RECORDS FOR THIS EXERCISE: Begin
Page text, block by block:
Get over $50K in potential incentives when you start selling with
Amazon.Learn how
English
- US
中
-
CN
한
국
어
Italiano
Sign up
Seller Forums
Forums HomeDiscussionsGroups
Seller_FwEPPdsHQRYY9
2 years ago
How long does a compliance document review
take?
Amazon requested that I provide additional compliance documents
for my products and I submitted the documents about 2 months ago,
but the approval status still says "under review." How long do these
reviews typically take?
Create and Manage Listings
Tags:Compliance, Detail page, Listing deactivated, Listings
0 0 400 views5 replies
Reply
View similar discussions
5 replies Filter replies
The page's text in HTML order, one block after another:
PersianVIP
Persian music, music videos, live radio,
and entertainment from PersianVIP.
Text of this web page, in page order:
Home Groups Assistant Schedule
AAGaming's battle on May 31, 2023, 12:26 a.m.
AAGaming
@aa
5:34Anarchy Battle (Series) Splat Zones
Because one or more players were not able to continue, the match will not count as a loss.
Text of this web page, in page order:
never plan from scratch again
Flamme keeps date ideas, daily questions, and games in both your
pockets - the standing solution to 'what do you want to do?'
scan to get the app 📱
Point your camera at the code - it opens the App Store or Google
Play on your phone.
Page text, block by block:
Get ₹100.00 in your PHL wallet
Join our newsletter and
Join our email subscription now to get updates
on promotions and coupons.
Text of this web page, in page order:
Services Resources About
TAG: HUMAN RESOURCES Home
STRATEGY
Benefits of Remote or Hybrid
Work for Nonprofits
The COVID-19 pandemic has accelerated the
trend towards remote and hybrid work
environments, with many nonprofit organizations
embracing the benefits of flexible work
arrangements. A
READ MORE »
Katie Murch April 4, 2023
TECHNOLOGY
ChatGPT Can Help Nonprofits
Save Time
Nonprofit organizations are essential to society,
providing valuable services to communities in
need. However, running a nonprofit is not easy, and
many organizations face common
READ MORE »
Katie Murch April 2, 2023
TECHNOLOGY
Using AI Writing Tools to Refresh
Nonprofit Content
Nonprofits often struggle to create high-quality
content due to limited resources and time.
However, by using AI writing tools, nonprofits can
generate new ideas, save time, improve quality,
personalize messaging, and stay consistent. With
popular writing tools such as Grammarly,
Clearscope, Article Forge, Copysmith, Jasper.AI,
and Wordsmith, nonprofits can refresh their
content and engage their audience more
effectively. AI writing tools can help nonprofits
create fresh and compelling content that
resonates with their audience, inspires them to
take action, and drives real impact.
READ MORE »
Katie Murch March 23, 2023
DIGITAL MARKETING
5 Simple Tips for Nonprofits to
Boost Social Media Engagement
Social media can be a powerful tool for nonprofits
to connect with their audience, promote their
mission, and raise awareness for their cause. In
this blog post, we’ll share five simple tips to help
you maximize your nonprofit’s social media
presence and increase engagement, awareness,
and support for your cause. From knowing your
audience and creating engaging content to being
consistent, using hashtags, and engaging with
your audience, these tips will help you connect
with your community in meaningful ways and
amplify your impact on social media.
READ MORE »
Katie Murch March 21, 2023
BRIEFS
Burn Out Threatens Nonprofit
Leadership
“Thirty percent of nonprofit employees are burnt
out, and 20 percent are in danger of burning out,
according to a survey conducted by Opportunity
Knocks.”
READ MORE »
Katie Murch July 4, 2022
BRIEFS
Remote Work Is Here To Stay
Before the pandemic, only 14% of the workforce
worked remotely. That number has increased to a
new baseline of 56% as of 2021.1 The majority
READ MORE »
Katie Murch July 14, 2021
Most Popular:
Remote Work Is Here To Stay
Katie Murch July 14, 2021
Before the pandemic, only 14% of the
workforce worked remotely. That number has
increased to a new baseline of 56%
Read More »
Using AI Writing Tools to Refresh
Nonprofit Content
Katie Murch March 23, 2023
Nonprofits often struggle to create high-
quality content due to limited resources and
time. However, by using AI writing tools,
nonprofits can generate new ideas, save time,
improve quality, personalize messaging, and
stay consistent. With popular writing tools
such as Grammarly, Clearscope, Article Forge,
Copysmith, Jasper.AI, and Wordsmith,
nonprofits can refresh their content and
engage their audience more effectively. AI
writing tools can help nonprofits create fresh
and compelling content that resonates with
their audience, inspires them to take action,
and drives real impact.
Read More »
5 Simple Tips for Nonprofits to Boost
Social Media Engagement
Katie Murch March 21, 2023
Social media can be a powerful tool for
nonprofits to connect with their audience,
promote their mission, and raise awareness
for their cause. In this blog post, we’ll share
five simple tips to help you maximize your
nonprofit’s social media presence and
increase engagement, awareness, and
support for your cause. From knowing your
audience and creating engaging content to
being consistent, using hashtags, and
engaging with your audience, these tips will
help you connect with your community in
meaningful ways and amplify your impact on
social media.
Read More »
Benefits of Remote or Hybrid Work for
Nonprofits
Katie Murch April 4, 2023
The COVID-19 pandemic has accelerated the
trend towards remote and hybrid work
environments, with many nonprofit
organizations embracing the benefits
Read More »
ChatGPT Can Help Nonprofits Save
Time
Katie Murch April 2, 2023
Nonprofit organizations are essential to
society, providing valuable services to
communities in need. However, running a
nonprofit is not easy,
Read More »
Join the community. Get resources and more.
RECORDS FOR THIS EXERCISE: End
When a line contains the string "limited", copy it from the records.

content due to limited resources and time.
quality content due to limited resources and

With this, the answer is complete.